Sludacris

Sludacris

Monday, September 12, 2011

Reflections

Aaron and I got to spend this past weekend in Conroe with Michael. It was a great weekend, I will update you all about his progress, but I have been doing some reflecting this morning and want to share.

I have read two books in the past month about people who died, went to heaven, and were sent back. One was about a little boy "Heaven is for Real" and one about a grown man "90 Minutes in Heaven". Now, I know that some of you are rolling your eyes at this and thinking "Whatever, crazy talk." And that is ok. I believe it. I can tend to be the cynical type about certain things too, but these stories rang true to me and really, why would I choose to not believe? I am going to be (really) honest and tell you that there have been times over the last 9 months that I have wondered and asked God why He let Michael live. He has been through so much pain and his quality of life is so drastically changed, why did God send Brandon Hively into that apartment to rescue him? Brandon told me in the days after Michael got sick about that day. He felt a strong urge and almost a voice in his head saying "Get Michael out of there!" That is not an accident.

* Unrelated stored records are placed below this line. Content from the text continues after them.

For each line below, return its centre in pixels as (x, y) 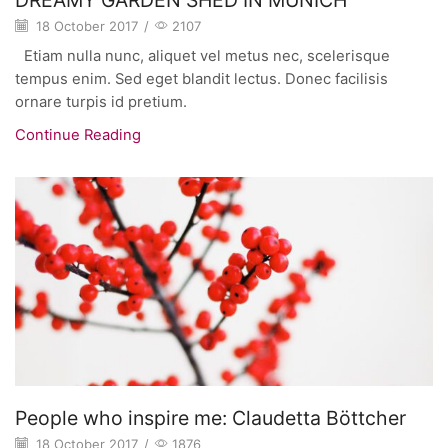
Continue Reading (78, 134)
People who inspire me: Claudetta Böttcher (210, 417)
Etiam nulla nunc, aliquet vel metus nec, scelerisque (202, 55)
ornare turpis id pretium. (101, 101)
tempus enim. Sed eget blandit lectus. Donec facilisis (201, 78)
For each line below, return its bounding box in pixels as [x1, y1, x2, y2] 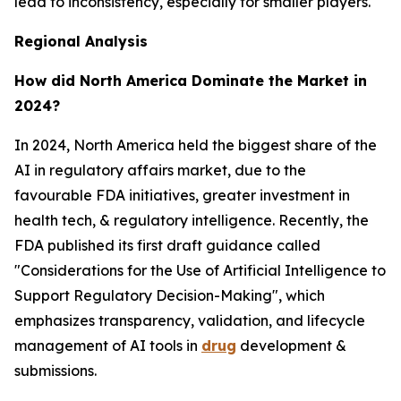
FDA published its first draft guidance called [14, 235, 320, 254]
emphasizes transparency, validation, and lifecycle [14, 311, 365, 329]
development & [236, 336, 346, 354]
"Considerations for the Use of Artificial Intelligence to [14, 260, 386, 279]
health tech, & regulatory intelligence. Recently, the [14, 210, 369, 229]
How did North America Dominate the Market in [14, 71, 367, 90]
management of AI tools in [14, 336, 201, 354]
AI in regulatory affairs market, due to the [14, 160, 306, 179]
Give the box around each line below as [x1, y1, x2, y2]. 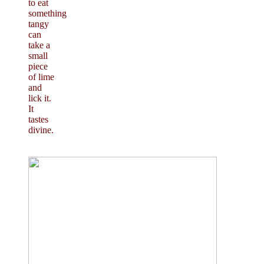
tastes [28, 114, 48, 124]
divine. [28, 124, 54, 135]
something [28, 8, 67, 18]
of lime [28, 71, 54, 82]
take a [28, 39, 50, 50]
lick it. [28, 93, 51, 103]
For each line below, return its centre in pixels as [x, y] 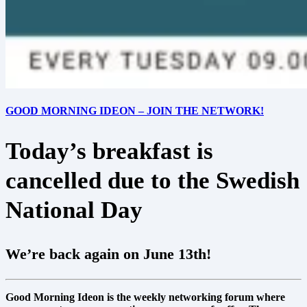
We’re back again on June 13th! [108, 254]
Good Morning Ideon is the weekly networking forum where [145, 297]
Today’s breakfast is [109, 151]
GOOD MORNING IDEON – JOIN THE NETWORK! [135, 110]
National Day [74, 210]
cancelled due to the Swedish [152, 181]
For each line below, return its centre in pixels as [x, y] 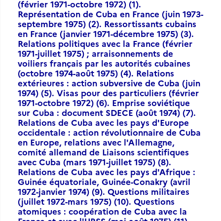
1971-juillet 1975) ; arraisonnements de [95, 53]
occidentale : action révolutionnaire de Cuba [109, 132]
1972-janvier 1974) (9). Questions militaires [104, 191]
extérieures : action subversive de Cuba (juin [109, 83]
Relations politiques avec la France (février [105, 43]
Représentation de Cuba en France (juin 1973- [110, 14]
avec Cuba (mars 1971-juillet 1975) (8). [94, 162]
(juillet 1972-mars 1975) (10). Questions [96, 201]
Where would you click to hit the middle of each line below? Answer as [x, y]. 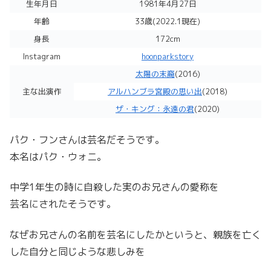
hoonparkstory [168, 56]
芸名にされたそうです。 [63, 204]
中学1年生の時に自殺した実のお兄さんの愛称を [114, 187]
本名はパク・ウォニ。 [58, 157]
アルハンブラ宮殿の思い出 [155, 91]
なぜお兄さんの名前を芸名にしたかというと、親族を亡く [135, 234]
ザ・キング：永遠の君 [155, 109]
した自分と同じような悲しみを [77, 251]
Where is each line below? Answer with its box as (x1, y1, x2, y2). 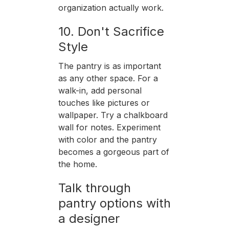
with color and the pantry (58, 134, 157, 145)
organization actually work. (58, 2, 164, 13)
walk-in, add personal (58, 85, 142, 96)
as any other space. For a (58, 73, 158, 83)
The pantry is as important (58, 60, 161, 71)
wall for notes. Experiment (58, 122, 161, 132)
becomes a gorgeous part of (58, 146, 169, 157)
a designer (58, 211, 120, 226)
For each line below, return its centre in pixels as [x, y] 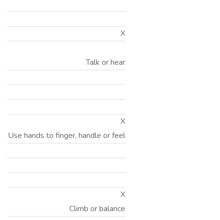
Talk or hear [106, 62]
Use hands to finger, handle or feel [67, 136]
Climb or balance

After spending some quality time with him, I am more than convinced that Michael is not done here. Maybe it is to provide inspiration to others, to cause his friends to reflect on their lives and love people better, maybe it is for our family to become closer. All of those things are true. I like to think it is because God has a miracle in store for Michael. Maybe not that he will magically wake up one day the old Michael Sluder, but that he will become someone different, stronger, more fully alive because of what he has experienced. Faith is a choice, and I choose to have faith in God to do something miraculous in Michael's life, and I choose to have faith in Michael's ability to overcome. Otherwise, he would be in heaven right now.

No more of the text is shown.